Ho trovato un mentore che era molto esigente e molto impegnato. Era appena tornato in Italia dopo un periodo di dieci anni in Nuova Zelanda e io ero il suo primo dottorando a Roma. Molto di quello che dovevo imparare, l'ho fatto io stesso. Ma penso che questo sia un rituale molto comune nella zona. Mi sono reso conto che se non avessi sviluppato la mia tecnica non mi sarei mosso. Ho seguito la strada in cui credevo e ho cercato ciò che volevo sviluppare. Alla fine è stato liberatorio. Il ruolo del consulente è proprio quello di cercare di ottenere il meglio dal suo consulente. Ci sono molti modi per farlo e ogni consulente ha il suo.
Il punto era che la mia strada veniva tracciata, e alla fine del corso, durato quattro anni, mi sono ritrovata a pensare a quale strada avrei dovuto seguire. Ho ricordato i motivi per cui ho iniziato tutto questo e alla fine è stato proprio quello, nonostante le infinite possibilità. Le buone relazioni che instauriamo durante il periodo sono importanti. In uno di questi, ho finito per incontrare chi è il mio partner oggi.
L'ho incontrata casualmente, in occasione dell'addio a un'amica che avevamo in comune. È un'architetto brasiliana che ha un percorso professionale simile, anche se la zona è diversa, sappiamo che è interconnessa. Molto più di quanto immaginassimo.
È stato parlando degli ostacoli tra Architetto e Ingegnere che siamo giunti a una conclusione comune: che questi due professionisti, in generale, non lavorano insieme. Crediamo che questo sia un problema tecnico. Un progetto ben progettato dovrebbe essere visto in modo complementare. Ancora meglio, se nel suo design è già pensato in modo complementare. Cioè, Architetto e Ingegnere che lavorano insieme.

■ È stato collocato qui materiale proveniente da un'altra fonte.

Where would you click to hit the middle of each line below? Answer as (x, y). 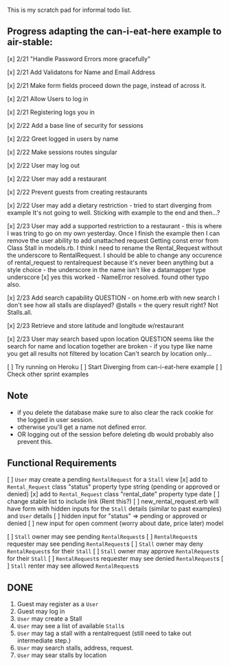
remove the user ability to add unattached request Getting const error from (113, 241)
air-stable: (30, 42)
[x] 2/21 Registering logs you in (51, 112)
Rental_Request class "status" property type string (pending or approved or (114, 487)
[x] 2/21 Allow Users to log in (48, 98)
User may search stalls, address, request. (75, 648)
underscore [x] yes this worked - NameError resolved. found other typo (108, 277)
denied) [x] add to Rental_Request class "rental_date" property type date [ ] (113, 494)
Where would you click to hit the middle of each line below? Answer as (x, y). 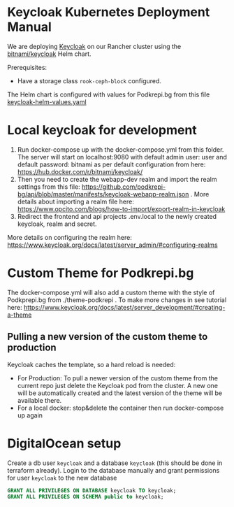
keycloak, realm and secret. (57, 224)
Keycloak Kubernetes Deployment (109, 12)
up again (30, 415)
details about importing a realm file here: (75, 201)
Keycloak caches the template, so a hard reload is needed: (92, 364)
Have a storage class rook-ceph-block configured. (89, 80)
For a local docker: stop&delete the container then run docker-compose (120, 408)
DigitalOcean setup (64, 443)
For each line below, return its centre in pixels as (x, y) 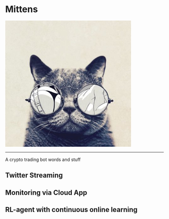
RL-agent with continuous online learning (71, 210)
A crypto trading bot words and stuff (43, 159)
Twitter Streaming (34, 175)
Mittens (22, 9)
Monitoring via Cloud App (46, 193)
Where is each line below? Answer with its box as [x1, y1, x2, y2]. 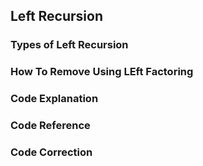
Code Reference [10, 119, 91, 133]
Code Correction [10, 145, 93, 159]
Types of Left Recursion [10, 38, 129, 52]
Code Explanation [10, 92, 99, 106]
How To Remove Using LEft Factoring [10, 65, 194, 79]
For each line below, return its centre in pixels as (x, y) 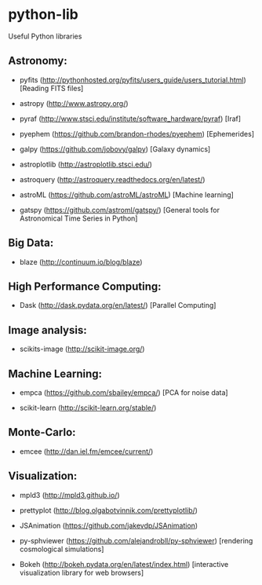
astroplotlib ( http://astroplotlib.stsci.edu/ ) (86, 164)
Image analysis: (48, 330)
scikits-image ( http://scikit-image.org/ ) (82, 349)
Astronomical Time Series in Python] (78, 218)
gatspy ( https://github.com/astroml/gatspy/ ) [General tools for (119, 210)
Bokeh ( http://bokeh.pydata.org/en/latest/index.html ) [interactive (124, 564)
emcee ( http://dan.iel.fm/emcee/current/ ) (86, 451)
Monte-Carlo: (42, 432)
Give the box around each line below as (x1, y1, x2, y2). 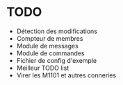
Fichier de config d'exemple (16, 56, 97, 64)
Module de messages (16, 41, 79, 50)
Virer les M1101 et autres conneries (16, 70, 117, 79)
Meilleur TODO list (16, 64, 69, 72)
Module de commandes (16, 49, 85, 57)
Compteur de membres (16, 34, 83, 42)
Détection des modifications (16, 27, 98, 35)
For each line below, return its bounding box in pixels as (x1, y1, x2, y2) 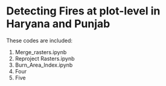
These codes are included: (6, 37, 73, 44)
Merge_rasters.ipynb (14, 48, 67, 55)
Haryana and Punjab (6, 17, 110, 31)
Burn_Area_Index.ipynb (14, 61, 73, 69)
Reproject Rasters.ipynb (14, 55, 75, 62)
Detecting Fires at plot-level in (6, 4, 161, 18)
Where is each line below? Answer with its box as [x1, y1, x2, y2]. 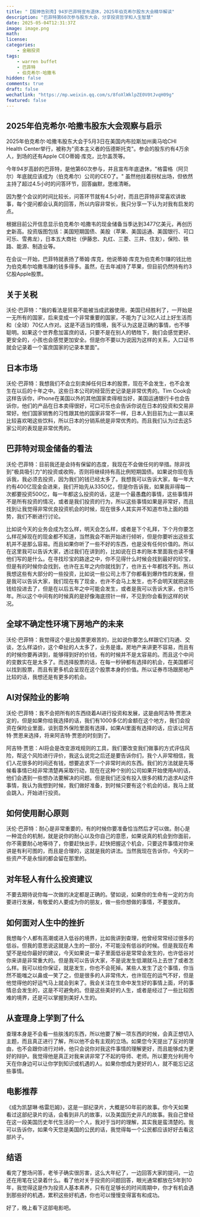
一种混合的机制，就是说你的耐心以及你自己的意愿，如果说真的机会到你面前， [6, 833, 194, 840]
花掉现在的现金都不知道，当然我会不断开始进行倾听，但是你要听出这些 [16, 533, 189, 540]
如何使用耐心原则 [6, 808, 69, 818]
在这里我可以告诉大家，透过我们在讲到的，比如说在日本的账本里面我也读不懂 [6, 548, 194, 555]
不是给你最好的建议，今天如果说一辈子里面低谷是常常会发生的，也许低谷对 [11, 949, 194, 957]
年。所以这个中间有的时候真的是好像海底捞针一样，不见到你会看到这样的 [6, 592, 183, 600]
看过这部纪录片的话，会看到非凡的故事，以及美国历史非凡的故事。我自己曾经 [6, 1111, 194, 1118]
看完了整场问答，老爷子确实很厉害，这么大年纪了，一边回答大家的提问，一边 [6, 1169, 194, 1176]
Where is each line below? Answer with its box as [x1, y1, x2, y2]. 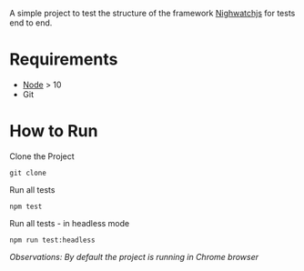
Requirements [9, 49, 118, 70]
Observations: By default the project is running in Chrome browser [9, 251, 259, 262]
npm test [9, 202, 43, 211]
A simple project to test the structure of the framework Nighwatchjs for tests [9, 8, 296, 18]
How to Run [9, 121, 98, 142]
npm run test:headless [9, 236, 96, 245]
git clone [9, 168, 47, 177]
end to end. [9, 17, 53, 28]
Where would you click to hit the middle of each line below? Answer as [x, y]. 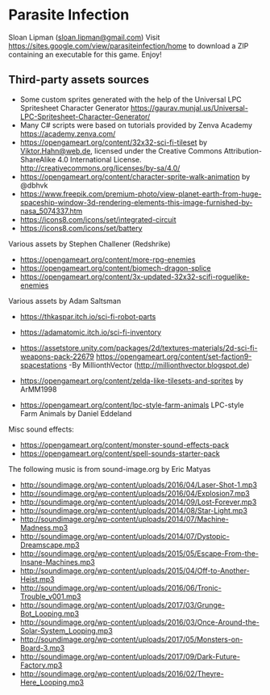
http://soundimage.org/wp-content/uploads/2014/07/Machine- [125, 519]
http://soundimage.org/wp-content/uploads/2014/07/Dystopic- [125, 536]
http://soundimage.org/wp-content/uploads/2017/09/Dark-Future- [130, 656]
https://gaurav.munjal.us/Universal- [189, 107]
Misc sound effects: [41, 429]
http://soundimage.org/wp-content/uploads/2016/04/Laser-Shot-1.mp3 [139, 484]
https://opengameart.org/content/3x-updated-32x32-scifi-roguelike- [135, 276]
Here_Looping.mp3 [52, 682]
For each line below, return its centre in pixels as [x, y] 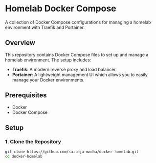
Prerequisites [26, 95]
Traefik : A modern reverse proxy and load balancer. [64, 69]
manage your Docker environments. [48, 80]
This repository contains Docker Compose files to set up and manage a [77, 54]
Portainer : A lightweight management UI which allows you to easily [80, 75]
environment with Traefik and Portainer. [45, 27]
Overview [20, 43]
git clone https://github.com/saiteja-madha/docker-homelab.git [72, 152]
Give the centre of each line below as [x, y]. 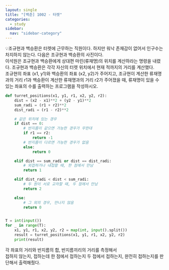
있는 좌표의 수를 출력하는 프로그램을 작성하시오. [52, 86]
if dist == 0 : [29, 124]
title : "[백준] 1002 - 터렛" [34, 15]
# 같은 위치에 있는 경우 [36, 119]
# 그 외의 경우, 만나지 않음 [49, 202]
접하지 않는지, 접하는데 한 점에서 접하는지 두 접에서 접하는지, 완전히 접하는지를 [82, 256]
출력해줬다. [30, 262]
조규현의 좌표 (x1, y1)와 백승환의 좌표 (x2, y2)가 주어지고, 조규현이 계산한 [77, 73]
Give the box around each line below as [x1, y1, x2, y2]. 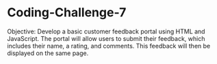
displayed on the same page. [7, 49, 89, 57]
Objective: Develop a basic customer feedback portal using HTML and [7, 27, 205, 35]
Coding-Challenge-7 [7, 5, 127, 20]
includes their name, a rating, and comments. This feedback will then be [7, 42, 211, 50]
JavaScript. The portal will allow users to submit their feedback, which [7, 34, 205, 42]
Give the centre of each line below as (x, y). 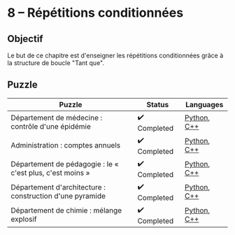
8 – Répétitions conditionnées (95, 13)
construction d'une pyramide (58, 196)
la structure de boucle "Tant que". (56, 63)
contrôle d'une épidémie (51, 127)
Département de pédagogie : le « (65, 164)
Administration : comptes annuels (66, 145)
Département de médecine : (57, 118)
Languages (204, 104)
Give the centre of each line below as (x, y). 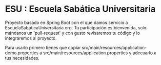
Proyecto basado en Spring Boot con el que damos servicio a (67, 22)
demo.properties (22, 53)
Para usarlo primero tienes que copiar (43, 47)
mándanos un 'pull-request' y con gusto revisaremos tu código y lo (72, 33)
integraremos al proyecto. (31, 38)
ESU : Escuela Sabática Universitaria (80, 9)
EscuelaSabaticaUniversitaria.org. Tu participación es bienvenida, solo (76, 27)
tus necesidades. (22, 58)
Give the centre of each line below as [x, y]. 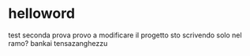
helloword [42, 14]
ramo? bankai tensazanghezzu [58, 43]
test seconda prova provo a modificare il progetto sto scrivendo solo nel [125, 35]
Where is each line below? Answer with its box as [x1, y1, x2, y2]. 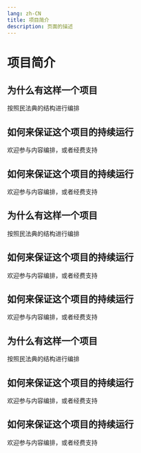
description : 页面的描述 [7, 23, 74, 30]
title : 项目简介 [7, 17, 50, 23]
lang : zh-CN [7, 10, 41, 17]
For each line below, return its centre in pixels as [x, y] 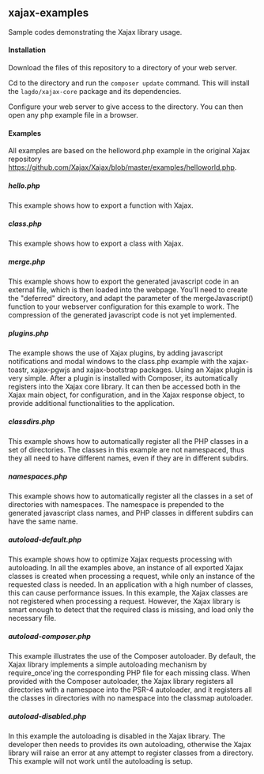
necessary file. [32, 618]
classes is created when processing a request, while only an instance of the [132, 576]
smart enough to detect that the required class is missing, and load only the [131, 610]
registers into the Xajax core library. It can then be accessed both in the [124, 387]
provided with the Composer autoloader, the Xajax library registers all [121, 681]
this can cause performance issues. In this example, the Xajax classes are [128, 593]
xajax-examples [49, 13]
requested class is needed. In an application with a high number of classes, [131, 584]
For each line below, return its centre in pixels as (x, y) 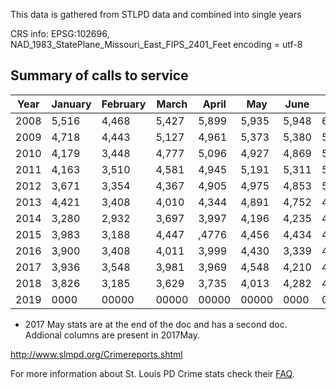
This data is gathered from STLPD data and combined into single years (156, 14)
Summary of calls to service (99, 75)
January (71, 104)
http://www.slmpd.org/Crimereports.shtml (96, 354)
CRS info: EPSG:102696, (60, 33)
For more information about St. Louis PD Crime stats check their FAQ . (152, 373)
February (124, 104)
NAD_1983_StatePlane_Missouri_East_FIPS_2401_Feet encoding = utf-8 (156, 44)
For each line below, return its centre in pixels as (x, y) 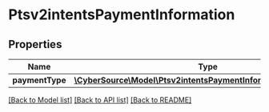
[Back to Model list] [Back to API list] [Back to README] (100, 100)
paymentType (39, 80)
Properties (35, 44)
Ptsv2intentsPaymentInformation (122, 15)
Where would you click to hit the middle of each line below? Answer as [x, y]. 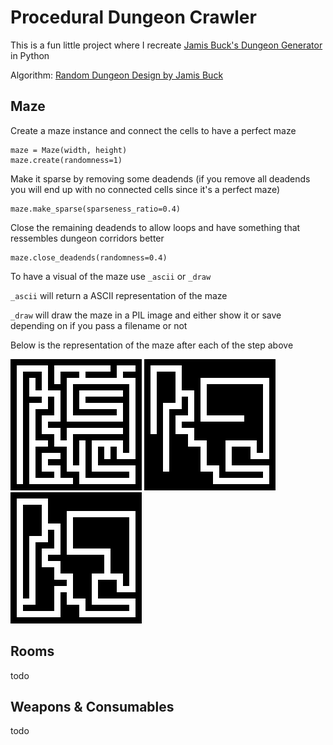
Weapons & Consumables [92, 706]
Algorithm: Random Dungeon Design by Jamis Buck [117, 75]
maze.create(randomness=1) [66, 160]
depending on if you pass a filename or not [99, 325]
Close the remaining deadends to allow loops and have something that [155, 227]
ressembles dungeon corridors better [87, 238]
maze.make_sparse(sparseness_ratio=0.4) [96, 209]
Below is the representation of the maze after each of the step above [152, 345]
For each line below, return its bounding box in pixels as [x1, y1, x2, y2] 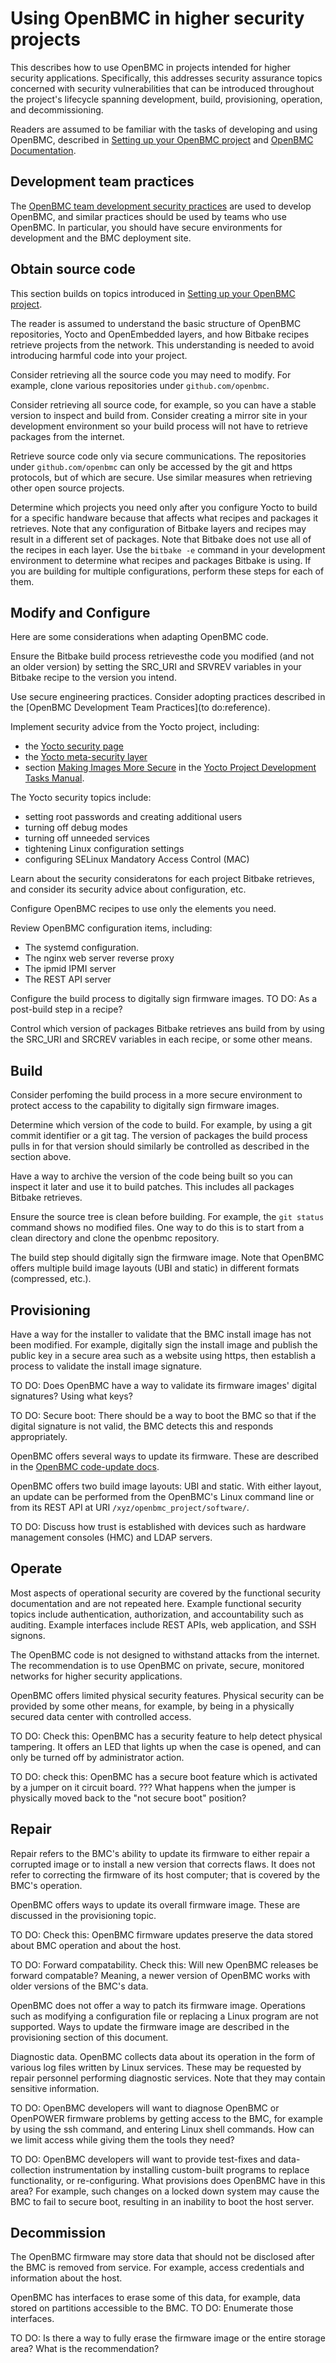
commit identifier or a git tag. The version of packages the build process [10, 1130, 308, 1142]
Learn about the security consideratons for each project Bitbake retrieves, [10, 873, 316, 885]
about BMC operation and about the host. [10, 1939, 182, 1951]
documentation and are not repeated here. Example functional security [10, 1597, 302, 1609]
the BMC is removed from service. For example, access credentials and [10, 2262, 305, 2274]
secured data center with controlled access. [10, 1710, 192, 1722]
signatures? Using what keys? [10, 1390, 133, 1402]
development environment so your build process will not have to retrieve [10, 420, 308, 432]
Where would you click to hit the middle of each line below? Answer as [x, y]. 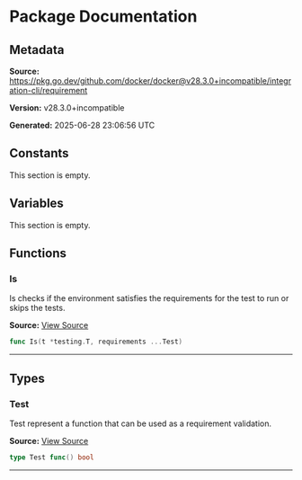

Nasce così il nostro studio (Mancini & Marchiori). Un ufficio che lavora solo con il design, ma in modo connesso e intelligente. Nella concezione, discutiamo sempre di quali sono le possibilità che abbiamo e cerchiamo di eliminare il più possibile i punti che possono generare conflitti in futuro. Questo è stimolante. Il progetto nasce con intelligenza e guadagniamo in produttività e soddisfazione del cliente finale.
Infine, senza esagerare, il dottorato non è obbligatorio ma allarga decisamente il nostro punto di vista. Impariamo di più, impariamo a saperne di più, impariamo a superare alcune barriere e contribuiamo allo sviluppo di nuove tecniche. Se tutto questo è importante per la crescita professionale? Certo che si. Ma, più di questo, il dottorato aiuta a maturare.